Revision as of 20:21, 31 March 2011

Advanced Robotics: Navigation and Vision


  • Larry Matthies (coordinator),
  • Roland Brockers, Brian Williams, Adnan Ansar, Yang Cheng, Nick Hudson, Tom Howard, Yoshi Kuwata, Jeremy Ma
  • Lectures: Tue/Thu, 2:30-4 pm, 306 TOM
  • Office hours: Tue/Thu, 4-5 pm, 303 TOM (by appointment only)

Teaching Assistants (

Course Mailing List: (sign up)


  • 29 Mar 2011: The course page has been set up. The page for ME/CS 132a (Winter 2011) can be found here.

Course Information


There are no formal prerequisites for the course. ME 115 ab (Introduction to Kinematics and Robotics) is recommended but not necessary. Students are expected to have basic understanding of linear algebra, probability and statistics. We will review some of the required background materials during the first week of lectures. Besides these, students should have some prior programming experience and know at least one of the following languages: C, Python, or MATLAB. Depending on the background of the class, we will hold tutorials for some of the programming languages to help students get started.

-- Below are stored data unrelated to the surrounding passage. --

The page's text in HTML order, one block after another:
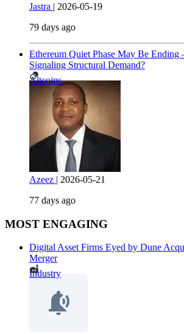
Jastra | 2026-05-19
79 days ago
Ethereum Quiet Phase May Be
Signaling Structural Demand?
Altcoins
Azeez | 2026-05-21
77 days ago
MOST ENGAGING
Digital Asset Firms Eyed by Dune
Merger
Industry
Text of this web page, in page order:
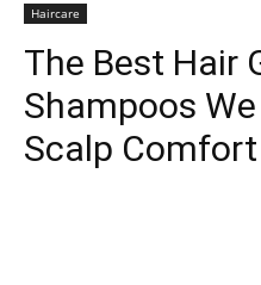
Haircare
The Best Hair
Shampoos
Scalp Comfort
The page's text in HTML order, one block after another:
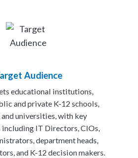
Audience
educational institutions,
and private K-12 schools,
universities, with key
IT Directors, CIOs,
department heads,
and K-12 decision makers.
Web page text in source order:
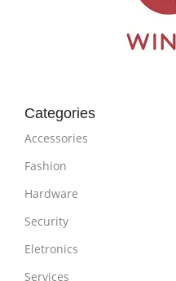
Categories
Accessories
Fashion
Hardware
Security
Eletronics
Services
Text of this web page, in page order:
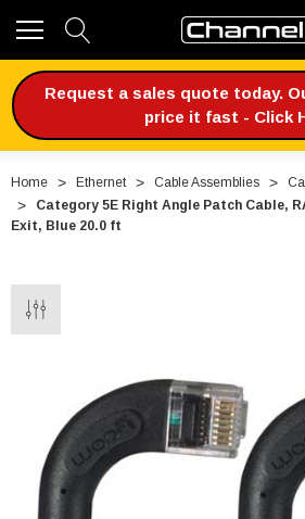
Request a sales quote today.
price it fast - Click
Home Ethernet Cable Assemblies
Category 5E Right Angle Patch Cable,
Exit, Blue 20.0 ft
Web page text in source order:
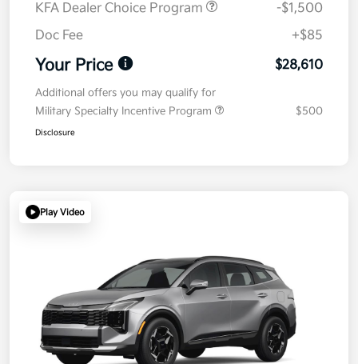
KFA Dealer Choice Program
-$1,500
Doc Fee
+$85
Your Price $28,610
Additional offers you may qualify for
Military Specialty Incentive Program
$500
Disclosure
Play Video
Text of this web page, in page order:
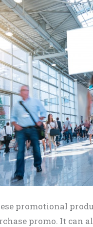
promotional
promo. It can

There are no midterm/final exams for this course. The grade will be based on (1) homework assignments (30%), (2) a week-long lab (20%), and (3) a course project (50%). Late homework will not be accepted without a letter from the health center or the Dean. However, you are granted a grace period of m (m to be determined) late days throughout the entire term for weekly homework. Please email the TAs and indicate the number of late days you have used on the homework. No grace period is allowed for the week-long lab or the course project.

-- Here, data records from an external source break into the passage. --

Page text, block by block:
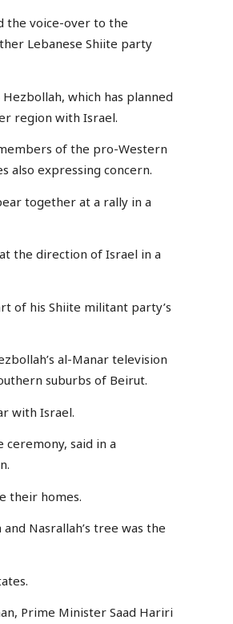
the voice-over to the
Lebanese Shiite party
which has planned
region with Israel.
of the pro-Western
also expressing concern.
together at a rally in a
the direction of Israel in a
of his Shiite militant party’s
al-Manar television
suburbs of Beirut.
with Israel.
said in a
their homes.
Nasrallah’s tree was the
Prime Minister Saad Hariri
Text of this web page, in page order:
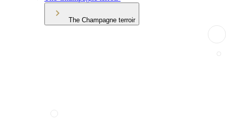
The Champagne terroir
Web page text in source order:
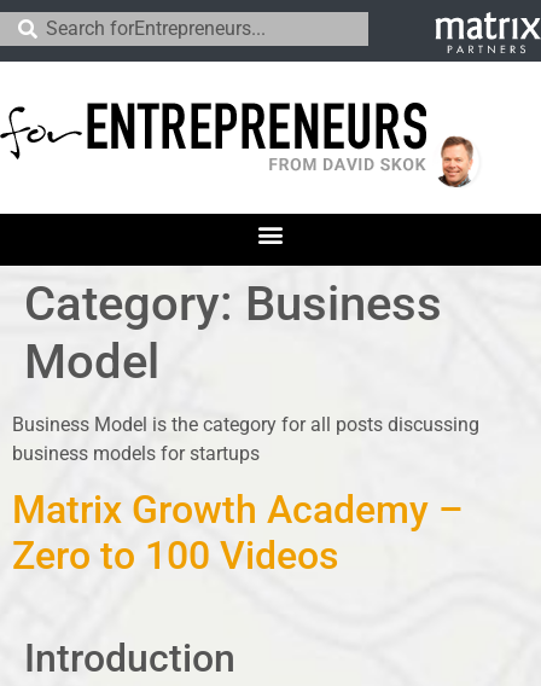
Category: Business
Model
Business Model is the category for all posts discussing
business models for startups
Matrix Growth Academy –
Zero to 100 Videos
Introduction
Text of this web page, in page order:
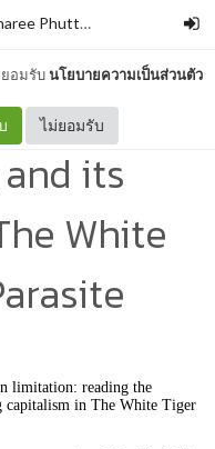
ยอมรับนโยบายความเป็นส่วนตัว
ไม่ยอมรับ
Phuttaroon
of
its
White
limitation: reading the
in The White Tiger
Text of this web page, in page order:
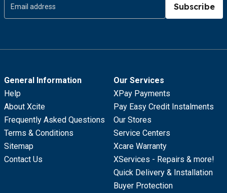
Subscribe
General Information
Help
About Xcite
Frequently Asked Questions
Terms & Conditions
Sitemap
Contact Us
Our Services
XPay Payments
Pay Easy Credit Instalments
Our Stores
Service Centers
Xcare Warranty
XServices - Repairs & more!
Quick Delivery & Installation
Buyer Protection
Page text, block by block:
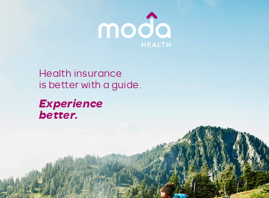
Health insurance
is better with a guide.
Experience
better.
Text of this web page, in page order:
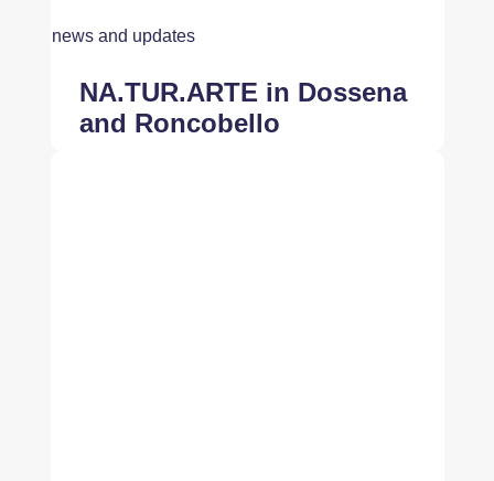
news and updates
NA.TUR.ARTE in Dossena
and Roncobello
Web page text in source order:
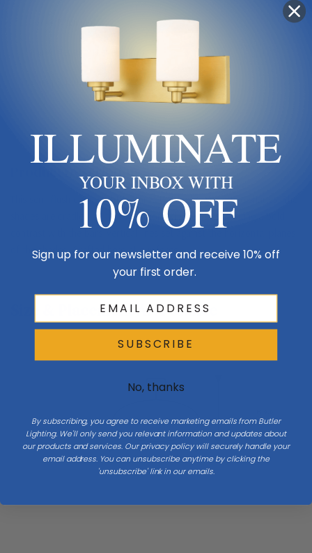
Canopy Dimensions 5.3" SQ
Product Description
This semi-flush ceiling light features two bulbs within two shades. The
shades are cradled by four hand-forged steel bars creating a bold
of the shades. Crafted here at our forge.
Size & Placement At A Glance
Diameter 16.6
ILLUMINATE
YOUR INBOX WITH
10% OFF
Sign up for our newsletter and receive 10% off
your first order.
SUBSCRIBE
No, thanks
By subscribing, you agree to receive marketing emails from Butler
Lighting. We'll only send you relevant information and updates about
our products and services. Our privacy policy will securely handle your
email address. You can unsubscribe anytime by clicking the
'unsubscribe' link in our emails.
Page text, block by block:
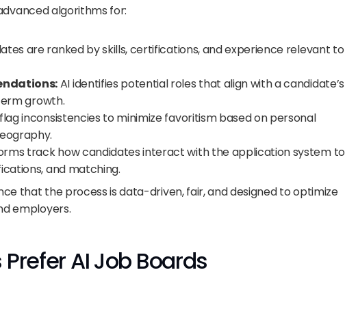
algorithms for:
are ranked by skills, certifications, and experience relevant to
AI identifies potential roles that align with a candidate’s
growth.
inconsistencies to minimize favoritism based on personal
track how candidates interact with the application system to
and matching.
that the process is data-driven, fair, and designed to optimize
employers.
AI Job Boards

  • Homework: Homework is usually due in one week after it is assigned. You can choose to
    • turn in a hard copy in class,
    • or, upload an electronic copy to the course server and send the TAs a note.
If you are unable attend the lecture, contact the TAs to find an alternative way to turn in your homework.
  • Course Project: Detail of this will be announced later in the course.

Homework Guidelines

  • On the back of the first page of your homework, write down the number of hours you have spent, including reading. This will help us keep track of the amount of homework and adjust future assignments if necessary.
  • Justify your answers. This will help us assign partial credits to your assignment even if the results are incorrect. On the other hand, we will deduct points if only results are shown without the necessary derivations.
  • You are encouraged to use professional libraries (such as OpenCV) for reading/writing files and analogous tasks. However, you cannot use functions which the homework implies you have to write yourself.
  • You will be given code examples in a few languages (MATLAB, C++, Python), but you are free to use any language with which you are comfortable.
  • You are responsible for the parameters you choose. If we give you a “reasonable” value for a parameter that does not appear to work, you should try other values.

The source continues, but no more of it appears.